Sunday, December 30, 2012

One of the best birthday presents ever

As a birthday gift, Hubs presented me with two tickets to see Wicked at the Fabulous Fox Theatre in Saint Louis. When the day finally arrived, I was so excited to finally be able to go.

It was a rainy mess on December 19 and Hubs suggested we may not want to wear our nicest clothes since we had to walk 5-6 blocks from the free parking garage to the theatre. I gave him a look that said, I'm wearing my new dress no matter what the weather is like, and we dressed up anyway. I wore my Uggs for the fast-paced walk and changed into heels when we got to the theatre.

Windblown and cold, but excited!

Once inside the theatre, I literally just stood and stared at everything. My mouth was probably hanging open. It was one of the most beautiful places I had every been. It was so hard to describe, but modern-day architecture is so plain compared to the ornate intricacy of this theatre. We found our seats on the mezzanine level and tried to take it all in. We thought the lobby was beautiful, but the theatre itself was magnificent. Carvings, columns, intricacies and details that I don't see very often.


Before the show began, we went back into the mezzanine lobby to snap a few photos. There was an area that was well-lit and it was obviously the spot to get your photo taken. My hair was disastrous, but since we rarely never get dressed up like this, we needed to document it. I had bought a dress for the first time since he graduated from dental school. Completely serious about that. We need to do fun things more often!


I was on the edge of my seat for the entire first act; and then, I couldn't wait for the second act to start! When musicals are well done, they are so beautiful. Seamless, exciting and enchanting. I had purposely stayed away from reading anything about the plot so that it would be completely new and it took me on an adventure I didn't expect. I loved the plot, the music and it made me love The Wizard of Oz even more.

It was a late night (waaaaay past my bedtime) and a cold, wet walk back to the car, but it was so worth it. I was still singing the songs in my head the next day and I could go see the show again. It was one of the best gift Hubs has ever given.

The only way he could top it would be a trip to New York City for my big 3-0 birthday in 2013!

Wednesday, December 12, 2012

Oh, Good Grief

I searched through my past photos to see if I had anything interesting to blog about - you know, since it has been 2 months - but I didn't have anything. Photos seem to make things more interesting though, so I pulled some random ones while I update you on our life.


If you have done much moving around, you will understand this. It is so interesting how you adapt to a new place. Without knowing it, you plant roots. For a while, I didn't think I would ever extend roots in Saint Louis and maybe I even tried not to. Now I can see that there are people and things I would really miss if we leave. That topic - what happens after residency - is a subject that is approached almost daily but never do we leave it with an answer or a leaning any certain direction. We have lots of thoughts and ideas and plans and dreams. And faster than we ever imagined, we are now down to 12 months left.

 

One thing I love here is the trees. Beautiful trees in the fall. Each Sunday as we drove to church, my face was glued to the forests searching for the brightest and boldest colors. I wasn't disappointed. 
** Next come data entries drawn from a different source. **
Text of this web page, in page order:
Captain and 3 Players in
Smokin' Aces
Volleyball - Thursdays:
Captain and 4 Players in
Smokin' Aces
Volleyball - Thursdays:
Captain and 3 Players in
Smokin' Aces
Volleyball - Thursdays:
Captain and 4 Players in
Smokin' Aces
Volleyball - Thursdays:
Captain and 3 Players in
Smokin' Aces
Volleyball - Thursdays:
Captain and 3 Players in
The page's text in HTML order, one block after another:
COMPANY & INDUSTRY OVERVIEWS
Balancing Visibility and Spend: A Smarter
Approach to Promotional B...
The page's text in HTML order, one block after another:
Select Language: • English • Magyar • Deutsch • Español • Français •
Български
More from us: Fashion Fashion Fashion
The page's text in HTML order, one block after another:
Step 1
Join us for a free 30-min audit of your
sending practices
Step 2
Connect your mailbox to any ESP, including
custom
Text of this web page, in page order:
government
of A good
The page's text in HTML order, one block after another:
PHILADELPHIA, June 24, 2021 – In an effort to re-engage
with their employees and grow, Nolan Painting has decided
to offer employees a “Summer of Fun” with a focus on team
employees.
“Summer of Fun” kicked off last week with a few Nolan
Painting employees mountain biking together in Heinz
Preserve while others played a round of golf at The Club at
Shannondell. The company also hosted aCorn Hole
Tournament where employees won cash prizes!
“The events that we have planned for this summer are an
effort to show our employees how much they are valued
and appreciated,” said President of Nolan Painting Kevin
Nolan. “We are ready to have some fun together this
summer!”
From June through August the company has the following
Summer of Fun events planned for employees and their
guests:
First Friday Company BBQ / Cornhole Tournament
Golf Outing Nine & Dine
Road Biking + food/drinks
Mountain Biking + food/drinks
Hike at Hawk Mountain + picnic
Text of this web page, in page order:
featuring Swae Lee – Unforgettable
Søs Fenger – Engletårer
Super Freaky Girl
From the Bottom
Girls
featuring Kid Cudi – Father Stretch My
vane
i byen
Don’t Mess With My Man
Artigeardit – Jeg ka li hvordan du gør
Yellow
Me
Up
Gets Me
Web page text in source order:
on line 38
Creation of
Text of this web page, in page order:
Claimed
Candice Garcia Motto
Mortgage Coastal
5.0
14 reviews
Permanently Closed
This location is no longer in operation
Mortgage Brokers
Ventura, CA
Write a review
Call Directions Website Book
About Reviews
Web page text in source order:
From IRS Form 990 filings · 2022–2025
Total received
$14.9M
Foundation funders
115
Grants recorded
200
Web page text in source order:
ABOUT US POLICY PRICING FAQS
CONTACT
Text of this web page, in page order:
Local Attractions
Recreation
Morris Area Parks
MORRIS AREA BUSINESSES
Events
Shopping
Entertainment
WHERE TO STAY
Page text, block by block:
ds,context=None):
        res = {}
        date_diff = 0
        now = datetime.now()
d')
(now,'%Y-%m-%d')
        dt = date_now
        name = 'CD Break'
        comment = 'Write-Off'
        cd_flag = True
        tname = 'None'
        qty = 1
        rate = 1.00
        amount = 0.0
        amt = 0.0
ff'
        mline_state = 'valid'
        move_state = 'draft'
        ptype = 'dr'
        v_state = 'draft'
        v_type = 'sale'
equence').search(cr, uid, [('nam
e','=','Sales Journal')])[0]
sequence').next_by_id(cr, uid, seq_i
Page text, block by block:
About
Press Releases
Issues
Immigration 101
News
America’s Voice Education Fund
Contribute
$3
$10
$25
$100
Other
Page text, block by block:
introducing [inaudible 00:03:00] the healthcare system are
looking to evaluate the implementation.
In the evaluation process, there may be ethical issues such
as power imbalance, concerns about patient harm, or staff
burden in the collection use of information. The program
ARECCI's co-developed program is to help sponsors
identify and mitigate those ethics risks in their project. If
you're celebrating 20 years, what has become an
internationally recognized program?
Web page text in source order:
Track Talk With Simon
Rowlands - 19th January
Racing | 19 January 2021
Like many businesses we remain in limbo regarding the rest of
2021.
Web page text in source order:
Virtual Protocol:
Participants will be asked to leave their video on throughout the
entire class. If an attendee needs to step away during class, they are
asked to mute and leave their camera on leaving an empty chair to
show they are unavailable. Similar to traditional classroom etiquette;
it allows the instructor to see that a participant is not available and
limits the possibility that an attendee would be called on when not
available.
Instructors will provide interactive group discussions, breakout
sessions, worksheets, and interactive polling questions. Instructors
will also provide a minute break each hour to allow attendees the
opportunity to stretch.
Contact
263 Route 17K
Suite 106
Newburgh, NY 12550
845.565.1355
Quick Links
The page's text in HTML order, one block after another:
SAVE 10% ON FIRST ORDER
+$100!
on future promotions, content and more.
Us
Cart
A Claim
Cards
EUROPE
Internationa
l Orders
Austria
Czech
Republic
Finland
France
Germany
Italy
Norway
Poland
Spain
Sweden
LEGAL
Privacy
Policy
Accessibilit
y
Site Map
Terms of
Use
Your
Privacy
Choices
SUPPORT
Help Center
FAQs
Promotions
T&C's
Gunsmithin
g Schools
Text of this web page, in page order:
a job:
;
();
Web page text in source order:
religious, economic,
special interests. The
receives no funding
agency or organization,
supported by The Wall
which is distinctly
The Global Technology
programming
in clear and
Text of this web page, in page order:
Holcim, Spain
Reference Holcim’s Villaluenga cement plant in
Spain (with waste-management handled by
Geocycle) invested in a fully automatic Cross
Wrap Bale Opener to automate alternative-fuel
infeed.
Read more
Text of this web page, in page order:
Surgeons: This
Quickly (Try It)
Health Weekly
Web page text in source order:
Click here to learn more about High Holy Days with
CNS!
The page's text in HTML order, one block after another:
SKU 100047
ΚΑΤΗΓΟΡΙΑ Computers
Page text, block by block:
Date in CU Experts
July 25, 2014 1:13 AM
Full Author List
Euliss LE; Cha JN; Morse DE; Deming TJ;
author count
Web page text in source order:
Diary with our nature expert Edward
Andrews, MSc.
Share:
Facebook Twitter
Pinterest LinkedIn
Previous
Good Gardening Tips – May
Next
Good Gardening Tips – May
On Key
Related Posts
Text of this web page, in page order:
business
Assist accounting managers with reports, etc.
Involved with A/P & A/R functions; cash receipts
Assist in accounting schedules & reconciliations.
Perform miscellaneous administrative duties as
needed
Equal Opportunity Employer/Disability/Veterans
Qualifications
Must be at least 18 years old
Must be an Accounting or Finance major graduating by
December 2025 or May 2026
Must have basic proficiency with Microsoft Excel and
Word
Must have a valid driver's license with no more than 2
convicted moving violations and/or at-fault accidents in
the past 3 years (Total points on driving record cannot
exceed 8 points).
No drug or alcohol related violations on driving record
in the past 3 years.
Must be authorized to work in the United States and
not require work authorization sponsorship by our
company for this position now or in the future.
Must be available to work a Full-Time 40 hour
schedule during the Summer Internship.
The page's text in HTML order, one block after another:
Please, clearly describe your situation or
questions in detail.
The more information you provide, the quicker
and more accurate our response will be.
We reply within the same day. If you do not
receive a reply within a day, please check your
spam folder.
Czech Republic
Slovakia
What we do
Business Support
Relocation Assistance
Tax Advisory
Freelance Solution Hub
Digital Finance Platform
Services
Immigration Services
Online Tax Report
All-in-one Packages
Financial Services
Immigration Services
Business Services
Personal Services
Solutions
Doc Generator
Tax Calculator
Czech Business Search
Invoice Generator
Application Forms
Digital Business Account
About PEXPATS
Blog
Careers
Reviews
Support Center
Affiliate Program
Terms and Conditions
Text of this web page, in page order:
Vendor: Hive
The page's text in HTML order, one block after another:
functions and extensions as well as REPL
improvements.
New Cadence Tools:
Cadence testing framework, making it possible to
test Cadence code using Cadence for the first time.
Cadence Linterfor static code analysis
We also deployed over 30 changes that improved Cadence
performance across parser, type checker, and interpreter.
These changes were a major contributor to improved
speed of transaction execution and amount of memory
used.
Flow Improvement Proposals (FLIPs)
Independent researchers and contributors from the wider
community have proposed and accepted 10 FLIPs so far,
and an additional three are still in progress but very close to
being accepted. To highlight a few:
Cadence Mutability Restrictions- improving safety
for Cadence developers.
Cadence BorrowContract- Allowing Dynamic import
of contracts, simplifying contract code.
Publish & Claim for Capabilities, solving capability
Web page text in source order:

Have I told you that I ride the MetroLink to work? It is the transit train. I drive about a mile to the station, get on the train at 7:15 and it takes me within 3 blocks of the office. AND, there is a Starbucks on my walk to the building. It's like it was meant to be. I have really enjoyed this. It is way cheaper than parking, plus I don't have the expense of gas. Sometimes I read a book, sometimes listen to a sermon and sometimes I sleep. Every once in a while I have to drive to work for one reason or another and I am reminded why I love the train - St. Louis traffic.


I am so anxious for Christmas this year. I haven't seen my brothers in FOREVER and I have NEVER met my niece. I can't wait to savor every moment spent with the family before we go our separate ways again.


 When we come back from Christmas, I am starting a new job. It came without me looking for it (which are usually the best opportunities), and I seem to think it fits me pretty perfectly. It won't be without its challenges, but I'm excited about being used in a way to serve people and the Lord. It wasn't easy to leave my old job, though. I attach myself very easily to people and positions and roles. And I have a great boss who taught me a lot about professionalism, work ethic and office management. I'm so thankful for the job the Lord has provided me with for the past 18 months and very excited about where  I'm headed now.

Hubs and I are as happy and in love as ever before. I finally understand what all those people meant when they said your love grows deeper. Its entirely unexplainable and wonderful. But what they should tell you is that it doesn't just happen. It takes purposeful, intentional loving of one another - putting each other before yourself and loving the Lord more than everything. It takes forgiveness instead of bitterness. But it is worth it.

Cheers to you all. Hopefully I'll touch base with you soon.